WHAT THIS TASK INVOLVES: Each entry that follows is to be retyped exactly. Pictures do not belong in the copy.

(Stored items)
■ ■ ■
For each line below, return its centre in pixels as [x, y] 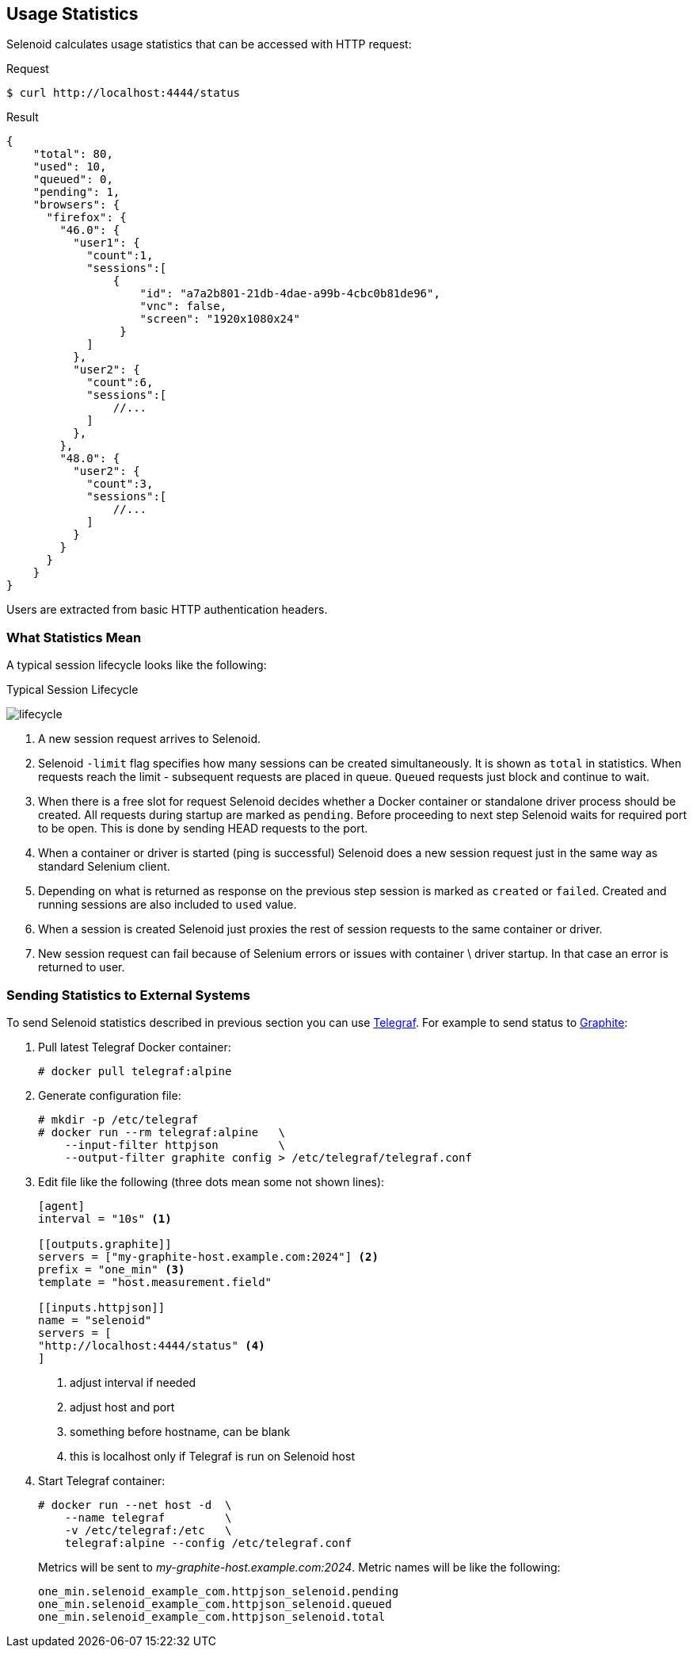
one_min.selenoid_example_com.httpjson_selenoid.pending [219, 1591]
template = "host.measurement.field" [155, 1282]
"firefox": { [86, 218]
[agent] [62, 1206]
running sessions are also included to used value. [168, 905]
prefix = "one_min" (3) [112, 1269]
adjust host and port [122, 1407]
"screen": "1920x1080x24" [220, 319]
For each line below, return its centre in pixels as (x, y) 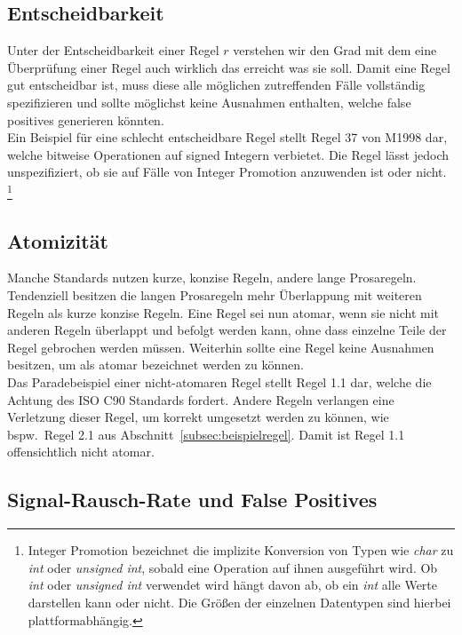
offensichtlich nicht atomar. (81, 452)
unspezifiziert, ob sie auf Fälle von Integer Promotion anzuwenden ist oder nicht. (227, 172)
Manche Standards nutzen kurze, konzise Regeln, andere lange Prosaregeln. (212, 278)
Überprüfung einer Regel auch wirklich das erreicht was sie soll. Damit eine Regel (229, 67)
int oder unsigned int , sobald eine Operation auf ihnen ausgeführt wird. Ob (233, 567)
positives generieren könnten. (86, 119)
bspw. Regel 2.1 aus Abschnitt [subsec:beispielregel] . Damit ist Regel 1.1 (206, 434)
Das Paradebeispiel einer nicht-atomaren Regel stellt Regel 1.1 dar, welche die (219, 381)
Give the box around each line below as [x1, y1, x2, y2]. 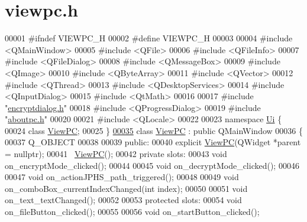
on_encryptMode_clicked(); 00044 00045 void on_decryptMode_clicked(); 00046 [5, 159, 299, 171]
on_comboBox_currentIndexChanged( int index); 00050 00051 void [5, 182, 248, 194]
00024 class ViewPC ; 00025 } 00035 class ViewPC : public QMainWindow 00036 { [5, 124, 303, 136]
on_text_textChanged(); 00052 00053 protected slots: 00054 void [5, 194, 242, 206]
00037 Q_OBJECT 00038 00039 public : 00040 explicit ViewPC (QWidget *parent [5, 136, 301, 148]
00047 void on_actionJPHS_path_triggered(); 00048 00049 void [5, 171, 239, 183]
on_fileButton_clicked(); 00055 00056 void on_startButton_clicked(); [5, 205, 260, 218]
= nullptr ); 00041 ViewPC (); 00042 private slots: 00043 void [5, 148, 227, 160]
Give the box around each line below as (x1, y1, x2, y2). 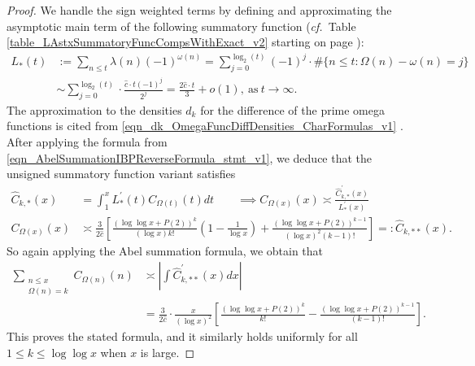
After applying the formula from (7, 133, 168, 150)
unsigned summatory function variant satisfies (7, 165, 236, 182)
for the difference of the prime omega (200, 101, 385, 118)
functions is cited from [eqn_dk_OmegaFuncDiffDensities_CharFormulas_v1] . (7, 117, 403, 134)
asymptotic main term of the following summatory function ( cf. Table (7, 17, 356, 34)
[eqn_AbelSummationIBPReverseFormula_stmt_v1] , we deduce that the (7, 149, 373, 166)
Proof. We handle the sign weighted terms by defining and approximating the (7, 2, 392, 18)
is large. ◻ (140, 343, 195, 360)
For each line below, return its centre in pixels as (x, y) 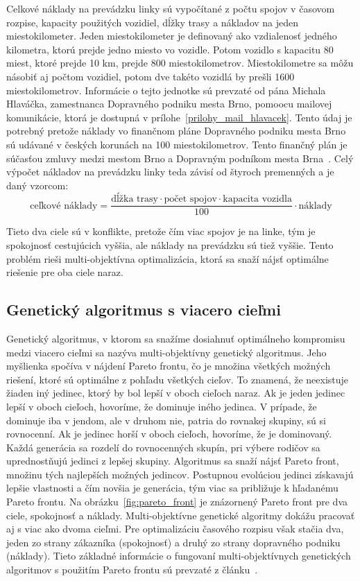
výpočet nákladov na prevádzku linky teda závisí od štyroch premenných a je (170, 172)
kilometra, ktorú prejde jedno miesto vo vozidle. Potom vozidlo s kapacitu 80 (170, 49)
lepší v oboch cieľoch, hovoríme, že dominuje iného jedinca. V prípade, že (162, 406)
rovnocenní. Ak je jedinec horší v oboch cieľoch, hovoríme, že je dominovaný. (169, 434)
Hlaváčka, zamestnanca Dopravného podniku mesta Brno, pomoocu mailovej (169, 104)
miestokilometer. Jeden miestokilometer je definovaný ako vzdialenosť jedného (172, 36)
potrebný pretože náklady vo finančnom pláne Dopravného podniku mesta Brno (176, 131)
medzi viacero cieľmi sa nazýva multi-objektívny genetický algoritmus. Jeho (166, 352)
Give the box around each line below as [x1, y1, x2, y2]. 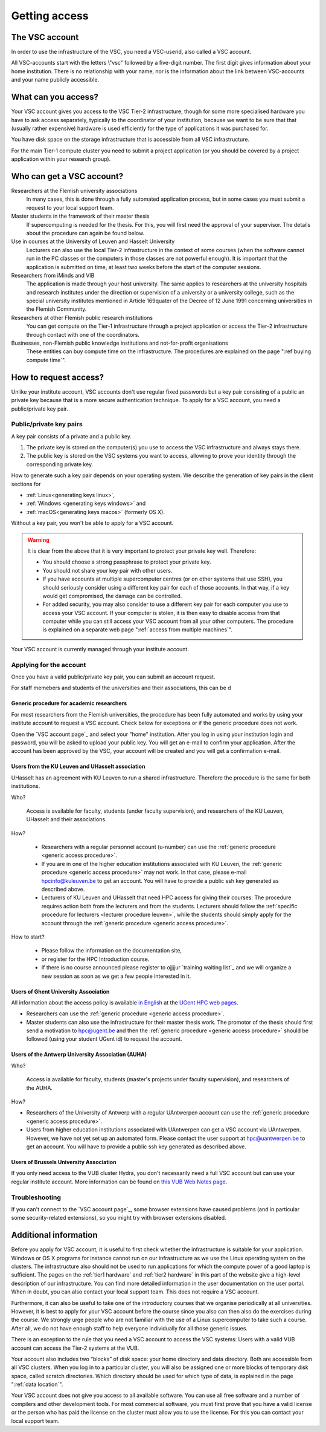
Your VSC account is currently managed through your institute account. [11, 645, 190, 653]
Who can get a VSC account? [11, 171, 124, 181]
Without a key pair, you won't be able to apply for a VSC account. [11, 519, 174, 527]
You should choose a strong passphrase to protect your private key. [42, 558, 211, 565]
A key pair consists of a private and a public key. [11, 432, 132, 440]
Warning [27, 536, 50, 544]
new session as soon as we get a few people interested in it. [41, 972, 191, 980]
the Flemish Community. [26, 305, 87, 313]
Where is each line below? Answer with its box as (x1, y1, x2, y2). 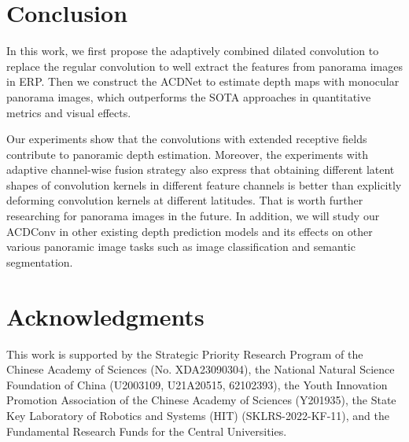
■ ■ ■
SOLVED PROBLEM:
For each line below, return its centre in pixels as [x, y] 
one_min.selenoid_example_com.httpjson_selenoid.pending [219, 1591]
template = "host.measurement.field" [155, 1282]
"firefox": { [86, 218]
[agent] [62, 1206]
running sessions are also included to used value. [168, 905]
prefix = "one_min" (3) [112, 1269]
adjust host and port [122, 1407]
"screen": "1920x1080x24" [220, 319]
For each line below, return its centre in pixels as (x, y) 
offensichtlich nicht atomar. (81, 452)
unspezifiziert, ob sie auf Fälle von Integer Promotion anzuwenden ist oder nicht. (227, 172)
Manche Standards nutzen kurze, konzise Regeln, andere lange Prosaregeln. (212, 278)
Überprüfung einer Regel auch wirklich das erreicht was sie soll. Damit eine Regel (229, 67)
int oder unsigned int , sobald eine Operation auf ihnen ausgeführt wird. Ob (233, 567)
positives generieren könnten. (86, 119)
bspw. Regel 2.1 aus Abschnitt [subsec:beispielregel] . Damit ist Regel 1.1 (206, 434)
Das Paradebeispiel einer nicht-atomaren Regel stellt Regel 1.1 dar, welche die (219, 381)
Give the box around each line below as [x1, y1, x2, y2]. 
on_encryptMode_clicked(); 00044 00045 void on_decryptMode_clicked(); 00046 [5, 159, 299, 171]
on_comboBox_currentIndexChanged( int index); 00050 00051 void [5, 182, 248, 194]
00024 class ViewPC ; 00025 } 00035 class ViewPC : public QMainWindow 00036 { [5, 124, 303, 136]
on_text_textChanged(); 00052 00053 protected slots: 00054 void [5, 194, 242, 206]
00037 Q_OBJECT 00038 00039 public : 00040 explicit ViewPC (QWidget *parent [5, 136, 301, 148]
00047 void on_actionJPHS_path_triggered(); 00048 00049 void [5, 171, 239, 183]
on_fileButton_clicked(); 00055 00056 void on_startButton_clicked(); [5, 205, 260, 218]
= nullptr ); 00041 ViewPC (); 00042 private slots: 00043 void [5, 148, 227, 160]
Give the box around each line below as (x1, y1, x2, y2). 
After applying the formula from (7, 133, 168, 150)
unsigned summatory function variant satisfies (7, 165, 236, 182)
for the difference of the prime omega (200, 101, 385, 118)
functions is cited from [eqn_dk_OmegaFuncDiffDensities_CharFormulas_v1] . (7, 117, 403, 134)
asymptotic main term of the following summatory function ( cf. Table (7, 17, 356, 34)
[eqn_AbelSummationIBPReverseFormula_stmt_v1] , we deduce that the (7, 149, 373, 166)
Proof. We handle the sign weighted terms by defining and approximating the (7, 2, 392, 18)
is large. ◻ (140, 343, 195, 360)
For each line below, return its centre in pixels as (x, y) 
výpočet nákladov na prevádzku linky teda závisí od štyroch premenných a je (170, 172)
kilometra, ktorú prejde jedno miesto vo vozidle. Potom vozidlo s kapacitu 80 (170, 49)
lepší v oboch cieľoch, hovoríme, že dominuje iného jedinca. V prípade, že (162, 406)
rovnocenní. Ak je jedinec horší v oboch cieľoch, hovoríme, že je dominovaný. (169, 434)
Hlaváčka, zamestnanca Dopravného podniku mesta Brno, pomoocu mailovej (169, 104)
miestokilometer. Jeden miestokilometer je definovaný ako vzdialenosť jedného (172, 36)
potrebný pretože náklady vo finančnom pláne Dopravného podniku mesta Brno (176, 131)
medzi viacero cieľmi sa nazýva multi-objektívny genetický algoritmus. Jeho (166, 352)
Give the box around each line below as [x1, y1, x2, y2]. 
Your VSC account is currently managed through your institute account. [11, 645, 190, 653]
Who can get a VSC account? [11, 171, 124, 181]
Without a key pair, you won't be able to apply for a VSC account. [11, 519, 174, 527]
You should choose a strong passphrase to protect your private key. [42, 558, 211, 565]
A key pair consists of a private and a public key. [11, 432, 132, 440]
Warning [27, 536, 50, 544]
new session as soon as we get a few people interested in it. [41, 972, 191, 980]
the Flemish Community. [26, 305, 87, 313]
Where is each line below? Answer with its box as (x1, y1, x2, y2). 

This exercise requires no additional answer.